▶ **Requirement**
From the line with "account that my scheduled (202, 36)" to the line with "Symmetries of a Graph [188, 125]", retype every line exactly, including those two, and leave out the rest of the data below.

▶ **Source data**
====
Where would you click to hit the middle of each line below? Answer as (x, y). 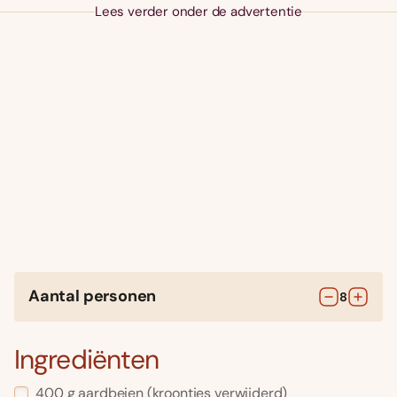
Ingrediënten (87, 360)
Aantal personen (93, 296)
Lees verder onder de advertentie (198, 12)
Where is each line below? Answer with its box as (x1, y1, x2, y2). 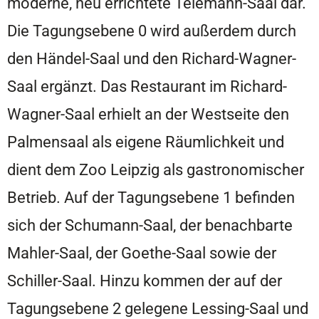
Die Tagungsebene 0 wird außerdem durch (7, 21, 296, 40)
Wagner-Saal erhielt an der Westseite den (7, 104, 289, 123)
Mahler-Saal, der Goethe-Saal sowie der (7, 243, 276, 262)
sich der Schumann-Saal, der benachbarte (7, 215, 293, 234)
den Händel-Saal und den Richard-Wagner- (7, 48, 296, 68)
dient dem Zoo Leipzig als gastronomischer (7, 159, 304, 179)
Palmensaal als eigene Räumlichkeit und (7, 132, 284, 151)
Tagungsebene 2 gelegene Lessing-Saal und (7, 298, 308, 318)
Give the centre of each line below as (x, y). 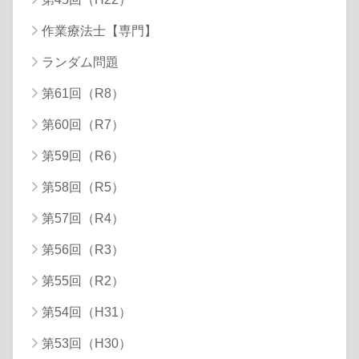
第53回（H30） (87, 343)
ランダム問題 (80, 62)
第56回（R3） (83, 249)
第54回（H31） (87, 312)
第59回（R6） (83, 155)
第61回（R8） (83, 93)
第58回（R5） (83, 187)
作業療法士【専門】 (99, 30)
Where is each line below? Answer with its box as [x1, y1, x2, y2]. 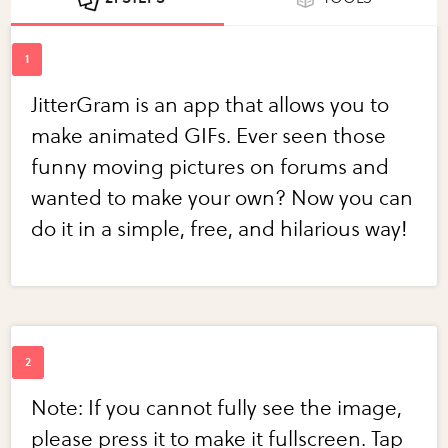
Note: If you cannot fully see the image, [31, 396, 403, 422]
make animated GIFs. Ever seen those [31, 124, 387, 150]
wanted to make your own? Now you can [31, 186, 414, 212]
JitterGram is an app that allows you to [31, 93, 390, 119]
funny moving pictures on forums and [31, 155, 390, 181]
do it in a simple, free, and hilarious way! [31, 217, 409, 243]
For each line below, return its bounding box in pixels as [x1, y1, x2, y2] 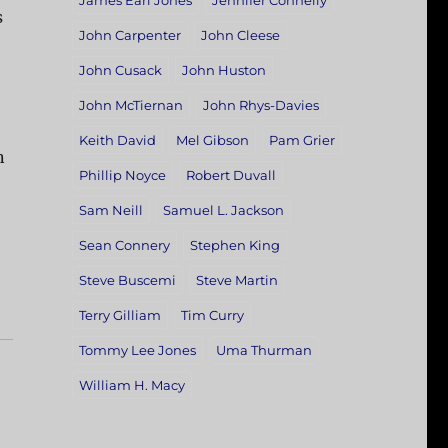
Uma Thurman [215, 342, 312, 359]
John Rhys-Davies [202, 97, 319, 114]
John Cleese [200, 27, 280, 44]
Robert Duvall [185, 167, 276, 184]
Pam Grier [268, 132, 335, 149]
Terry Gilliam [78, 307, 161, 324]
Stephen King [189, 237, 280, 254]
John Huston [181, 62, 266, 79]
====
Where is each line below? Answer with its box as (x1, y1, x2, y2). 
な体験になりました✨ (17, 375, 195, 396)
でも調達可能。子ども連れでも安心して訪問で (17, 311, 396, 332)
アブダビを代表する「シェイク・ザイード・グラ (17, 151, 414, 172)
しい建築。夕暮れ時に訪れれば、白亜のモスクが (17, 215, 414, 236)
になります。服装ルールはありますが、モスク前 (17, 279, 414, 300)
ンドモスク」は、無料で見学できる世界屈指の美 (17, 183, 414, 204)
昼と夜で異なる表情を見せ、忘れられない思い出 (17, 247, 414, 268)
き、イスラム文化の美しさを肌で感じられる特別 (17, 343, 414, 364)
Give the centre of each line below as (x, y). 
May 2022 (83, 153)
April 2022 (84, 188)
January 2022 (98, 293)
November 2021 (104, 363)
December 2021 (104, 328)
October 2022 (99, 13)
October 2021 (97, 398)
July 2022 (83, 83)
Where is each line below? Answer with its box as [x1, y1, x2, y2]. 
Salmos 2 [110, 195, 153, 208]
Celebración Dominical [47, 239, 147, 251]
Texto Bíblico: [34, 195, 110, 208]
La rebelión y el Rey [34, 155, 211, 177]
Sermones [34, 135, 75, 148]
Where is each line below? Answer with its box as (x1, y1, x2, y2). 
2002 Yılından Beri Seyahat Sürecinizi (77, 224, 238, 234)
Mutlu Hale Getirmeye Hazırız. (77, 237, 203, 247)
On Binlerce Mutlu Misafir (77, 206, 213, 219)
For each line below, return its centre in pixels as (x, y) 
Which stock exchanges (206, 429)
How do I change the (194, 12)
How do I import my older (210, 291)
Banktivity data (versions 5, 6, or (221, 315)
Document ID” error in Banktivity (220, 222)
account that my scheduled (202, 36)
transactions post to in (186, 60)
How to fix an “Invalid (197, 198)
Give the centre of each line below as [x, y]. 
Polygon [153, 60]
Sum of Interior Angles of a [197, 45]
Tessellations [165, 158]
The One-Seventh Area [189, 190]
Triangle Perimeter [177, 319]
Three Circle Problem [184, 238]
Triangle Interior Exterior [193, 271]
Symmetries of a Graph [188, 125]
====
▶ **Solution to the problem**
account that my scheduled (202, 36)
transactions post to in (186, 60)
How to fix an “Invalid (197, 198)
Give the centre of each line below as [x, y]. 
Polygon [153, 60]
Sum of Interior Angles of a [197, 45]
Tessellations [165, 158]
The One-Seventh Area [189, 190]
Triangle Perimeter [177, 319]
Three Circle Problem [184, 238]
Triangle Interior Exterior [193, 271]
Symmetries of a Graph [188, 125]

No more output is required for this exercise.